> **Brief**
For this exercise, copy the data exactly and omit any images.

> **Working data**
--------------------

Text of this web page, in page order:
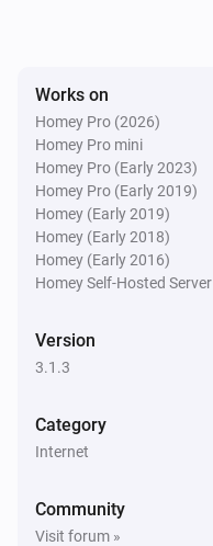
Works on
Homey Pro (2026)
Homey Pro mini
Homey Pro (Early 2023)
Homey Pro (Early 2019)
Homey (Early 2019)
Homey (Early 2018)
Homey (Early 2016)
Homey Self-Hosted Server
Version
3.1.3
Category
Internet
Community
Visit forum »
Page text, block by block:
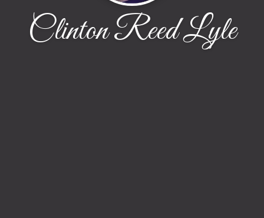
Clinton Reed Lyle

--------------------

> **Response area**
Text of this web page, in page order:
Works on
Homey Pro (2026)
Homey Pro mini
Homey Pro (Early 2023)
Homey Pro (Early 2019)
Homey (Early 2019)
Homey (Early 2018)
Homey (Early 2016)
Homey Self-Hosted Server
Version
3.1.3
Category
Internet
Community
Visit forum »
Page text, block by block:
Clinton Reed Lyle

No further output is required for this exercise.